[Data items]
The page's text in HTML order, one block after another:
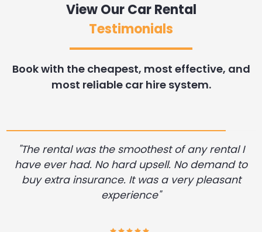
View Our Car Rental
Testimonials
Book with the cheapest, most effective, and
most reliable car hire system.
"The rental was the smoothest of any rental I
have ever had. No hard upsell. No demand to
buy extra insurance. It was a very pleasant
experience"
Tue Aug 04, 2026 -Brittani Mallett
Tue Aug 04, 2026 -VASCO JOHNSON
Tue Aug 04, 2026 -Elise Balboni
Tue Aug 04, 2026 -Sherron Washington
Tue Aug 04, 2026 -Sherron Washington
Tue Aug 04, 2026 -Sherron Washington
Tue Aug 04, 2026 -Sherron Washington
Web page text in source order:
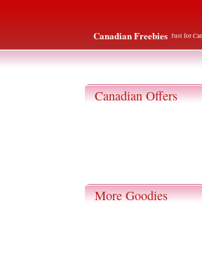
Canadian Freebies Just for
Canadian Offers
More Goodies
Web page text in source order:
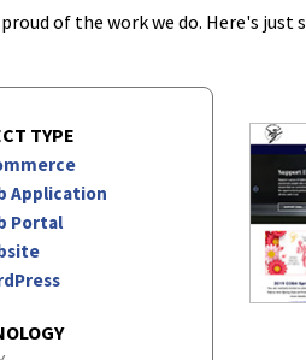
proud of the work we do. Here's
TYPE
Application
Portal
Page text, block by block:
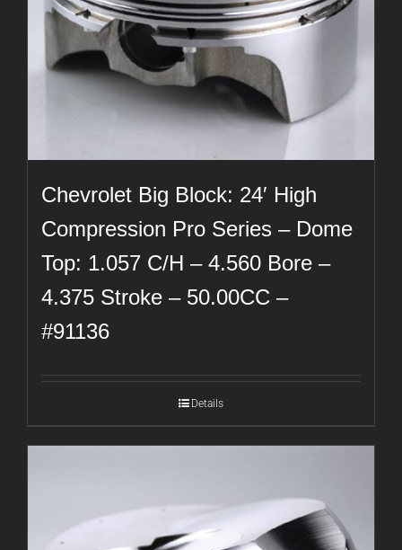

--- THE TASK ---
Retype each entry above character for character; pictures stay out.

--- WORKED SOLUTION ---
The page's text in HTML order, one block after another:
View Our Car Rental
Testimonials
Book with the cheapest, most effective, and
most reliable car hire system.
"The rental was the smoothest of any rental I
have ever had. No hard upsell. No demand to
buy extra insurance. It was a very pleasant
experience"
Tue Aug 04, 2026 -Brittani Mallett
Tue Aug 04, 2026 -VASCO JOHNSON
Tue Aug 04, 2026 -Elise Balboni
Tue Aug 04, 2026 -Sherron Washington
Tue Aug 04, 2026 -Sherron Washington
Tue Aug 04, 2026 -Sherron Washington
Tue Aug 04, 2026 -Sherron Washington
Web page text in source order:
Canadian Freebies Just for
Canadian Offers
More Goodies
Web page text in source order:
proud of the work we do. Here's
TYPE
Application
Portal
Page text, block by block:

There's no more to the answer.